Punjab and Kashmir: Synergy of Masses

It is widely believed that Baba Nanak along with Bhayee Mardhana visited and spent some time at Martanda/ Mattan where u...

It was on my recent trip to Punjab that I realised, you can say recollected, that I had heard and seen four generations of mine traveling to the Punjab for succor including me. My grand father had purchased a book ilmi tib wa haq from Lahore somewhere in 1920s that is still in my possession, my father was a regular annual visitor/ worker for most of his life, I worked there for a few years and my son studied for about the same time. I realised that there have been generations of Kashmiris who had done the same and of course vice versa. I felt to write a piece on the subject from the common human perspective...
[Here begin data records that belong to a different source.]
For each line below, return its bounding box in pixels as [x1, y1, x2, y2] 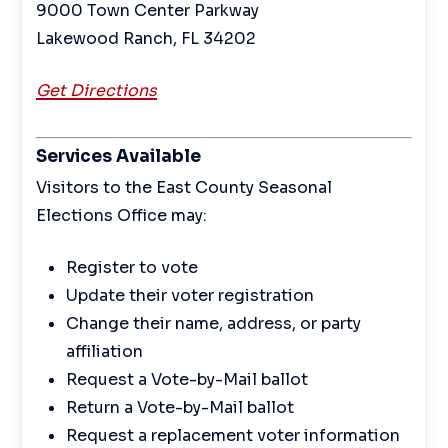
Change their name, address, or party [65, 313, 361, 335]
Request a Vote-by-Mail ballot [65, 369, 308, 391]
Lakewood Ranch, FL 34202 [35, 28, 256, 50]
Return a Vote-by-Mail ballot [65, 397, 294, 419]
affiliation [65, 341, 143, 363]
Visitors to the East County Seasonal [35, 177, 332, 199]
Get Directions [35, 80, 157, 102]
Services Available [35, 146, 201, 168]
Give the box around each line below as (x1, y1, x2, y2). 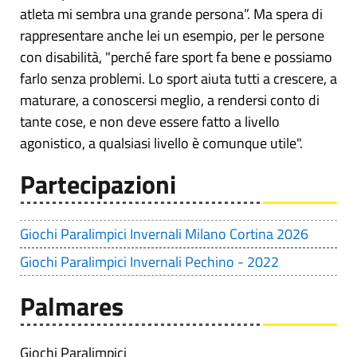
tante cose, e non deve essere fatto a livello (20, 111, 280, 133)
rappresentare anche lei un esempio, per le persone (20, 25, 324, 47)
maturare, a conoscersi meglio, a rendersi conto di (20, 89, 320, 112)
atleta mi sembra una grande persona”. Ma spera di (20, 3, 323, 25)
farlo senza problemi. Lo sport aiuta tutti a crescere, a (20, 68, 337, 90)
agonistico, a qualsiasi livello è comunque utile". (20, 132, 306, 155)
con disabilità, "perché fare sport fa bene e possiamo (20, 46, 332, 69)
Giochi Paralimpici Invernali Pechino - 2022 (20, 251, 279, 273)
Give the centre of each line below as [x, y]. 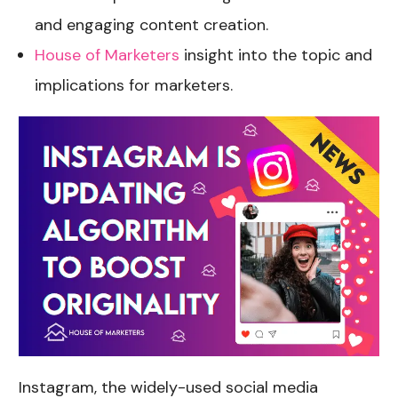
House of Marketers [107, 55]
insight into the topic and [276, 55]
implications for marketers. [134, 85]
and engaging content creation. [152, 24]
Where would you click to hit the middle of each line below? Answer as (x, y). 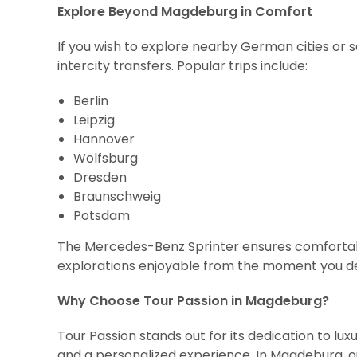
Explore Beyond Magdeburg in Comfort (185, 12)
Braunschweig (117, 196)
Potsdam (102, 216)
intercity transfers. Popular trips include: (182, 66)
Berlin (91, 101)
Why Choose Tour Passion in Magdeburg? (193, 301)
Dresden (100, 177)
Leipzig (94, 120)
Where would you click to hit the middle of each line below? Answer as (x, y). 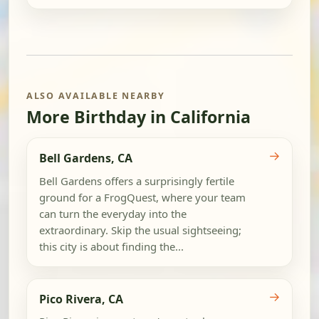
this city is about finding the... (111, 246)
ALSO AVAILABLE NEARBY (96, 95)
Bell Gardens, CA (85, 158)
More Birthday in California (138, 116)
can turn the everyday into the (113, 213)
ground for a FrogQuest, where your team (142, 197)
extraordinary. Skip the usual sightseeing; (140, 230)
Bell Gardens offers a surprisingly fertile (136, 181)
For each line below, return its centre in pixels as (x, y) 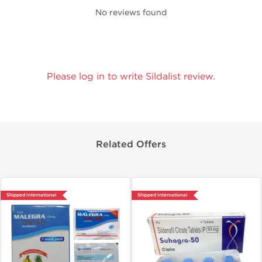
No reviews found (131, 13)
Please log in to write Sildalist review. (131, 76)
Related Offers (131, 144)
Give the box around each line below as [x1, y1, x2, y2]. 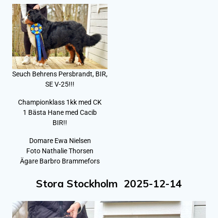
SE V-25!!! [45, 80, 75, 89]
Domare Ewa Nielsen [29, 137, 91, 145]
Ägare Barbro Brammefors [20, 157, 100, 165]
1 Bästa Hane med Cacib [23, 109, 97, 117]
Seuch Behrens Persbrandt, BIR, [12, 70, 108, 78]
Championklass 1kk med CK [18, 98, 102, 107]
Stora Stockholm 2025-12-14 [36, 177, 182, 190]
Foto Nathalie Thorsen [26, 147, 94, 155]
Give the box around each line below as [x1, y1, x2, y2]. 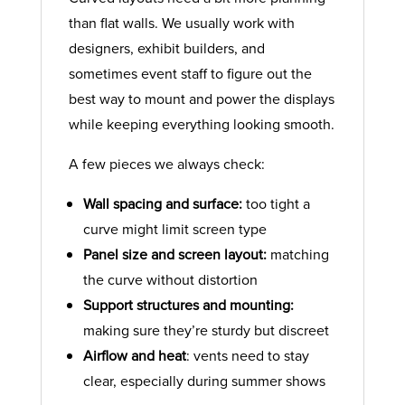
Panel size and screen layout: [82, 244, 270, 265]
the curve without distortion [82, 269, 258, 290]
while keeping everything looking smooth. [68, 114, 334, 135]
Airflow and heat [82, 345, 186, 366]
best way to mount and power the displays [68, 89, 334, 109]
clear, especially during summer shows [82, 371, 325, 391]
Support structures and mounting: [82, 295, 294, 316]
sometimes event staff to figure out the [68, 63, 312, 84]
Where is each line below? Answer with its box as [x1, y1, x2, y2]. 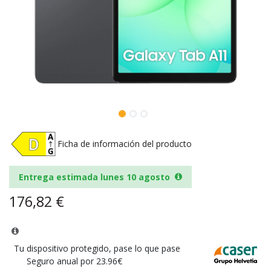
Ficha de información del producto [57, 138, 192, 150]
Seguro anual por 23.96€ [27, 255, 122, 267]
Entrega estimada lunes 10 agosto [19, 171, 170, 183]
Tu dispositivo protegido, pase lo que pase [14, 242, 180, 254]
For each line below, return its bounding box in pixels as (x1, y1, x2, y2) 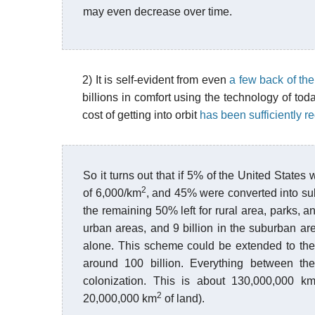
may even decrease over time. (83, 6, 232, 18)
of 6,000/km (83, 187, 141, 199)
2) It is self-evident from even (82, 74, 230, 86)
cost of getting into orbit (82, 109, 200, 121)
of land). (162, 292, 205, 304)
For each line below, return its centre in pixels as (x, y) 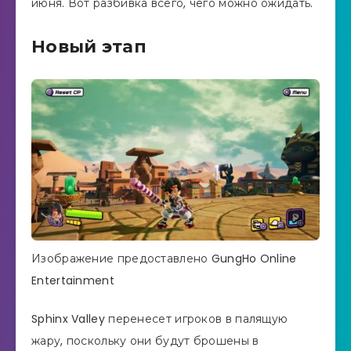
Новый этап (89, 46)
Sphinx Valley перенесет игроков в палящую (160, 319)
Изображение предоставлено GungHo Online (164, 259)
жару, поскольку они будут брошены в (145, 341)
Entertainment (73, 281)
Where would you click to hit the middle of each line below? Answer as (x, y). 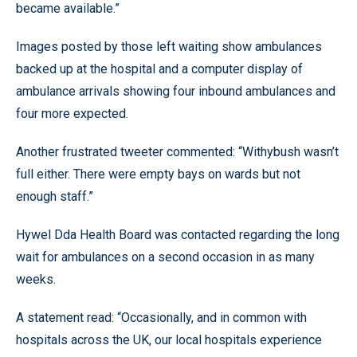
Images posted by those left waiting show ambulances (169, 47)
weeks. (36, 279)
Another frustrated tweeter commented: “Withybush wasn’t (177, 152)
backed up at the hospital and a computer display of (159, 69)
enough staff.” (55, 196)
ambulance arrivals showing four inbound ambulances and (176, 91)
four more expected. (72, 114)
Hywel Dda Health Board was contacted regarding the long (178, 235)
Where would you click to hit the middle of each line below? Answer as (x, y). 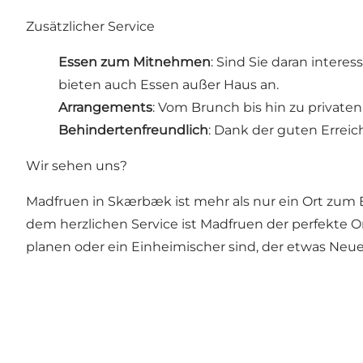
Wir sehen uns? (77, 166)
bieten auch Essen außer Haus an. (169, 85)
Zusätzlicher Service (90, 27)
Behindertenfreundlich (133, 130)
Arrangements (105, 108)
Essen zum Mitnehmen (135, 62)
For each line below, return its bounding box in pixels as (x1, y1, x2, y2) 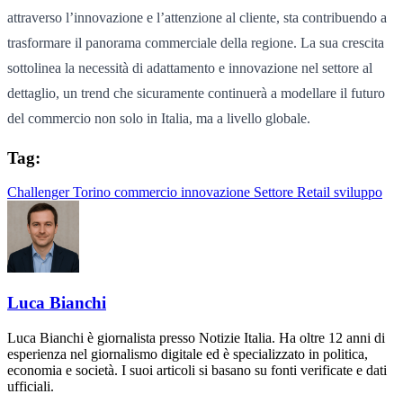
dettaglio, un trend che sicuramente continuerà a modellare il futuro (7, 85, 385, 101)
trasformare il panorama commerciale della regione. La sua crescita (7, 34, 384, 50)
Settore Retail (254, 184, 334, 201)
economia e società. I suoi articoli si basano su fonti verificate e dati (7, 362, 387, 378)
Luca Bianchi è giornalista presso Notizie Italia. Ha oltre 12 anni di (7, 329, 385, 345)
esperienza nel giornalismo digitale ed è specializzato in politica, (7, 345, 368, 362)
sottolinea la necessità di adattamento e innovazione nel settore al (7, 59, 372, 76)
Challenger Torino (7, 184, 114, 201)
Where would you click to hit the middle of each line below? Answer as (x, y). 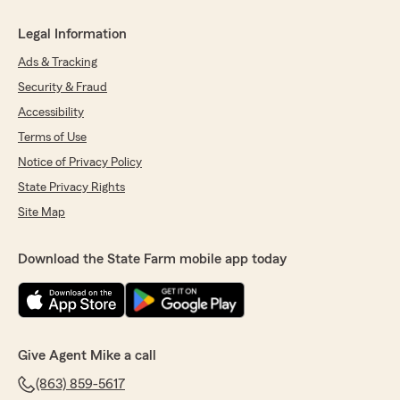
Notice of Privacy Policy (80, 163)
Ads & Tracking (58, 63)
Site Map (42, 213)
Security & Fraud (62, 88)
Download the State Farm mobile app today (152, 259)
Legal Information (72, 34)
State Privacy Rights (71, 188)
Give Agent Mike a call (87, 356)
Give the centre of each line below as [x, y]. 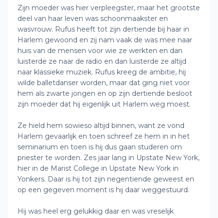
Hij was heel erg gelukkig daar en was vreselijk [96, 211]
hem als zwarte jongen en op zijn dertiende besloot [105, 93]
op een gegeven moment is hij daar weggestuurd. [103, 190]
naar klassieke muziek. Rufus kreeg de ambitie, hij [102, 72]
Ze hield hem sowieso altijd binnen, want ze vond [101, 126]
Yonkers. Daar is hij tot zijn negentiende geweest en [106, 179]
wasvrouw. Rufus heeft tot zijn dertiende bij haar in [103, 29]
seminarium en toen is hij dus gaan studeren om [100, 147]
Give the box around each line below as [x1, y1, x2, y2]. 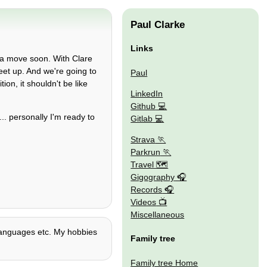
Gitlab [131, 113, 153, 123]
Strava [131, 135, 156, 145]
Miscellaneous [131, 210, 185, 220]
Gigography [131, 172, 175, 182]
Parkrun [131, 147, 161, 157]
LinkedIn [131, 88, 163, 98]
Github [131, 101, 156, 111]
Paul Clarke [131, 19, 185, 31]
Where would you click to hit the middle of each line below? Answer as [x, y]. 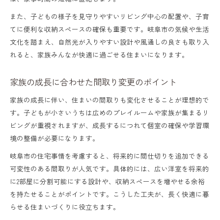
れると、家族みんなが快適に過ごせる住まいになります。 [99, 54]
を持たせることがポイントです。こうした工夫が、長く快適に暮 [110, 194]
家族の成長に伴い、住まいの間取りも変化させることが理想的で [110, 99]
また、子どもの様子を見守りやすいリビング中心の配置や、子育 [110, 16]
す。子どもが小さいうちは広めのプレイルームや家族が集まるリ [110, 112]
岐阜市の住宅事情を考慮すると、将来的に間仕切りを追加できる [110, 155]
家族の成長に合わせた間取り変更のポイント [93, 82]
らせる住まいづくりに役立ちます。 [65, 206]
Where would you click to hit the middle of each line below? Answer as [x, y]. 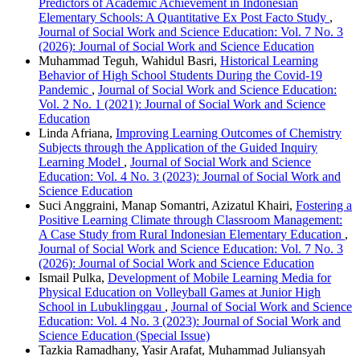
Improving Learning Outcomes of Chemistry [229, 133]
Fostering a [324, 206]
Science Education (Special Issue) [124, 336]
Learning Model [81, 162]
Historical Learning [269, 61]
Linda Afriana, [77, 133]
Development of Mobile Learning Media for [219, 278]
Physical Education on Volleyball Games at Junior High [180, 292]
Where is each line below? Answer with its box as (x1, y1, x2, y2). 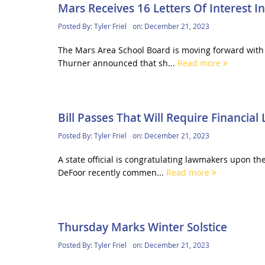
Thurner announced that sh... (57, 57, 177, 69)
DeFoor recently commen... (57, 167, 166, 178)
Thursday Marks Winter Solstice (57, 219, 227, 235)
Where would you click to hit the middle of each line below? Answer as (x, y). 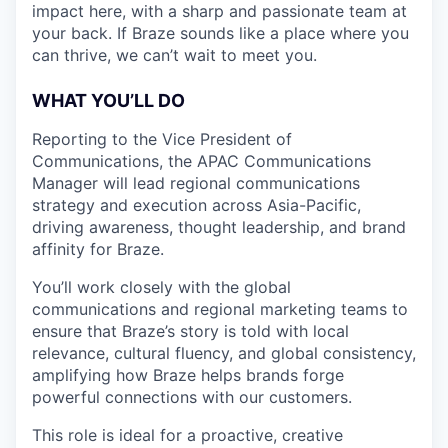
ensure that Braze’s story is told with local (190, 331)
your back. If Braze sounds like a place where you (220, 33)
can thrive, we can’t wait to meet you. (174, 55)
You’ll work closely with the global (161, 287)
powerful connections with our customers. (192, 397)
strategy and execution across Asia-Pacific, (196, 205)
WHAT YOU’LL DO (108, 100)
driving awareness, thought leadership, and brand (219, 227)
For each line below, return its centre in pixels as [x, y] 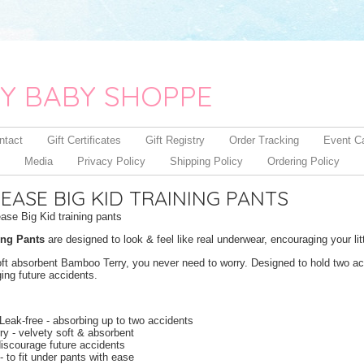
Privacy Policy [111, 161]
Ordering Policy [303, 161]
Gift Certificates [84, 140]
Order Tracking [264, 140]
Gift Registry [175, 140]
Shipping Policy [206, 161]
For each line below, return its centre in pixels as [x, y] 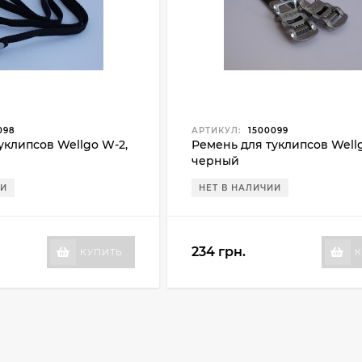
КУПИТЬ [102, 252]
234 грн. [219, 252]
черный [216, 161]
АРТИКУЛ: [217, 130]
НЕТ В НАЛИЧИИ [240, 188]
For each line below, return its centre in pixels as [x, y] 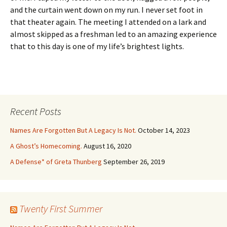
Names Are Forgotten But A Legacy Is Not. [73, 130]
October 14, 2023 [164, 130]
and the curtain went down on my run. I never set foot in [106, 10]
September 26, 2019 [134, 162]
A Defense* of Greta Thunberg [56, 162]
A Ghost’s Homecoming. [46, 146]
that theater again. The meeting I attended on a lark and [108, 22]
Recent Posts [36, 111]
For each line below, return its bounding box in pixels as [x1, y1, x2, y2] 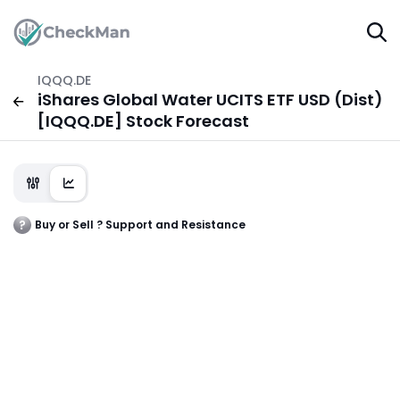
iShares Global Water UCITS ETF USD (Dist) [37, 88, 384, 111]
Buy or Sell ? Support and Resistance [35, 217, 246, 232]
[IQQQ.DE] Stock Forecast [37, 110, 250, 132]
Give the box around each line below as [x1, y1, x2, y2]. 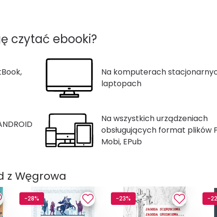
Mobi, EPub [101, 136, 142, 147]
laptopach [101, 77, 141, 89]
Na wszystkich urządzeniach [101, 112, 208, 124]
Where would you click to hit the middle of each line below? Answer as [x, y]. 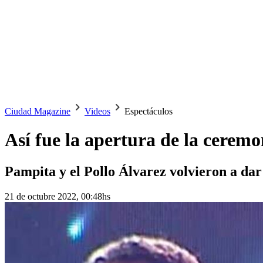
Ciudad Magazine [38, 111]
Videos [97, 111]
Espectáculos [149, 111]
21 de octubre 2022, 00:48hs [58, 196]
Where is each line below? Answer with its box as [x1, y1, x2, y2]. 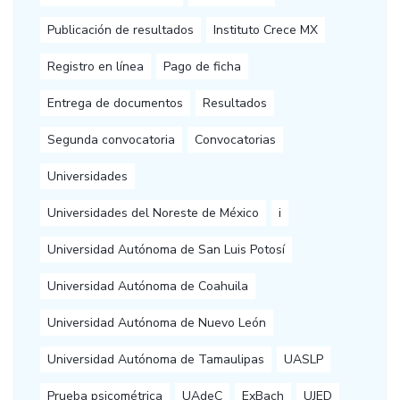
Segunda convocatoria [47, 131, 175, 149]
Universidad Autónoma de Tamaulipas [47, 351, 264, 369]
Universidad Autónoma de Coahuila [47, 278, 248, 296]
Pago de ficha [163, 58, 241, 76]
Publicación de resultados [47, 21, 194, 39]
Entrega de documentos [47, 95, 183, 112]
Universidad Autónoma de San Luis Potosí [47, 241, 285, 259]
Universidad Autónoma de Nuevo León [47, 314, 266, 332]
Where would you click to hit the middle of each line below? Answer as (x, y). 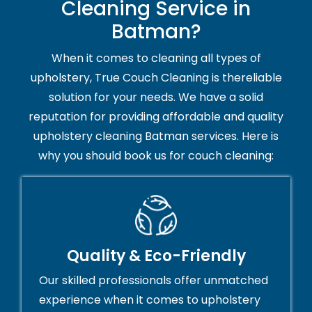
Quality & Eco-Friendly (156, 256)
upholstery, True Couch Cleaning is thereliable (156, 78)
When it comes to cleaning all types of (156, 58)
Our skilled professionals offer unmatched (154, 281)
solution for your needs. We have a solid (156, 97)
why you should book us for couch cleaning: (156, 156)
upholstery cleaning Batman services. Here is (156, 136)
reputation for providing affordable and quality (156, 117)
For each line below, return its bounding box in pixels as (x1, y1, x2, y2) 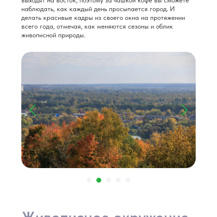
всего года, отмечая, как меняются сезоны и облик (21, 22, 173, 30)
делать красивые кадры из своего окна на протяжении (21, 14, 185, 21)
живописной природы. (21, 31, 85, 39)
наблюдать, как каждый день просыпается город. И (21, 5, 175, 13)
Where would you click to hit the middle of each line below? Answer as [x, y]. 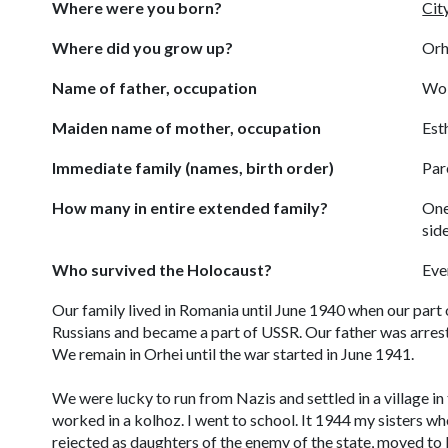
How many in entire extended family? [190, 207]
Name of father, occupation [154, 87]
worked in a [93, 419]
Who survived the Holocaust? [162, 269]
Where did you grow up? [142, 47]
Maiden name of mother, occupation [186, 127]
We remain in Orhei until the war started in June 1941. [234, 353]
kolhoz [157, 419]
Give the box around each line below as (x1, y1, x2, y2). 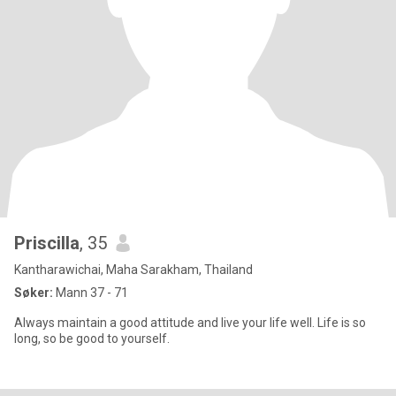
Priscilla (14, 232, 80, 254)
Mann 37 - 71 (53, 286, 128, 300)
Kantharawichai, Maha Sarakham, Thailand (14, 263, 253, 277)
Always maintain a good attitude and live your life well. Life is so (14, 316, 366, 330)
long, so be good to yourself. (14, 331, 170, 346)
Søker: (14, 286, 53, 300)
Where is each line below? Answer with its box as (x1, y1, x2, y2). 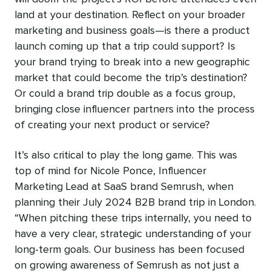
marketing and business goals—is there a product (15, 25, 250, 36)
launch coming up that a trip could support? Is (15, 41, 235, 52)
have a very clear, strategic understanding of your (15, 228, 251, 240)
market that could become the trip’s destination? (15, 72, 247, 83)
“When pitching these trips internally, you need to (15, 212, 252, 224)
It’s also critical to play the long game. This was (15, 149, 237, 161)
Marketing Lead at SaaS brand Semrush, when (15, 181, 233, 192)
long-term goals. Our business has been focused (15, 244, 244, 255)
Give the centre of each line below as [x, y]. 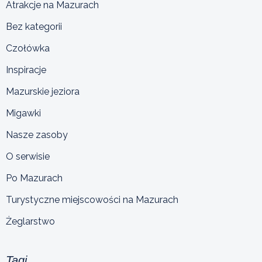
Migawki [23, 113]
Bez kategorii [34, 26]
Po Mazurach [34, 178]
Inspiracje [26, 70]
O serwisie [28, 156]
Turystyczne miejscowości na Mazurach [92, 199]
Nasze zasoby [37, 135]
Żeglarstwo [30, 221]
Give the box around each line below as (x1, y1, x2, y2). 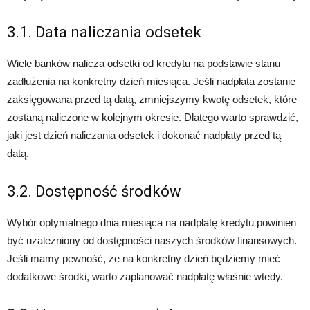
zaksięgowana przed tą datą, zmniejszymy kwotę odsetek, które (7, 93, 297, 105)
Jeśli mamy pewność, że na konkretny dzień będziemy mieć (7, 253, 280, 264)
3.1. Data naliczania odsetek (7, 24, 201, 41)
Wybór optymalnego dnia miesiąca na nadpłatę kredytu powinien (7, 217, 296, 228)
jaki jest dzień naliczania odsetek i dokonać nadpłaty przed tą (7, 129, 281, 141)
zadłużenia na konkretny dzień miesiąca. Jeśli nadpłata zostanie (7, 75, 295, 87)
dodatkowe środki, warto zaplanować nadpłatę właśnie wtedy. (7, 271, 283, 282)
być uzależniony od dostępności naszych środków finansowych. (7, 235, 297, 246)
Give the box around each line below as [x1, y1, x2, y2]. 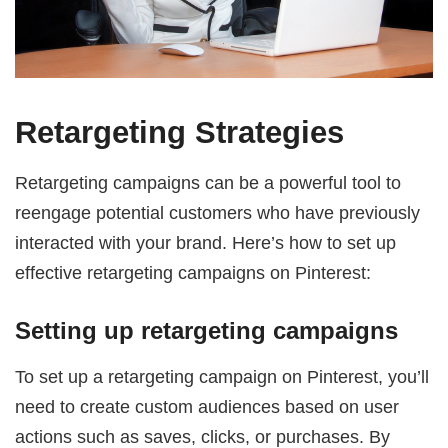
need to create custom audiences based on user [15, 396, 400, 418]
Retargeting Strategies [15, 115, 345, 151]
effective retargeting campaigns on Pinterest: [15, 262, 372, 284]
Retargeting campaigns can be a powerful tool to [15, 172, 402, 194]
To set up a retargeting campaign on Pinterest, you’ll [15, 366, 430, 388]
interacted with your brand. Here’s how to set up [15, 232, 397, 254]
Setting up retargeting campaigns [15, 316, 399, 344]
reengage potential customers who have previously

...On the other side we see Punjabi settlements in different parts of the Valley. Essentially it is the Sikh population that represents the Punjabi population living across the length and breadth of Kashmir. The Sikh population retains Punjabi as its mother tounge while speaking Kashmiri as well. It has retained all the elements of Punjabi culture while picking the local tradition and assimilating in the main body politic of the masses. Sikhs migrated to the valley during the period of the Khalsa rule, that as I said earlier, lasted only a brief period of twenty eight years between 1818 and 1846 but the Sikh-Kashmir connection is as old as the Sikh religion.

It is widely believed that Baba Nanak along with Bhayee Mardhana visited and spent some time at Martanda/ Mattan where unfortunately the Sikh baradhari is struggling to construct a Gurduwara due to some stubborn opposition from the other religious Kashmiri "minority" and the matter is lingering in Courts at Anantnag for decades now. Again it is at the complaint of alleged forcible conversion of the same local minority by Awrangzeb that was prostested by Guru Teg Bahadur leading to his martyrdom. Although not mentioned by the earlier Sikh historians, the official accounts of Sri Harmandir Sahib/ Golden Temple, I have been told, mention that its foundation stone was laid by the Sufi peer Sai Mian Mir at the invitation of Guru Arjan. I wonder if it has some Kashmir connection, as many Kashmiris carry the surname Mir. There is another community settled in District Kupwara and in and around village Yaripora in Kulgam district. It is the Bomba or as we call them b'umye tribe who we suppose have arrived from Muzafferabad but as I personally know the tribe speaks perfect Punjabi and has retained it as its mother tongue...

...To conclude I would say that there has been a lot of synergy among the common people of Punjab and Kashmir through ages. That continues to this day but is almost forgotten, neither written about nor documented. The interaction, exchange and the confluence of the two cultures needs an indepth investigation. The available history books seem to be occupied by the narrative of the battles, the wars, the rulers, the politicians and their courtiers lacking the necessary detail about the masses inhabiting the two adjustant geographies. The two people have come to the rescue of each other in times of distress, calamity sharing a bond of affinity, camaraderie and spirituality all along.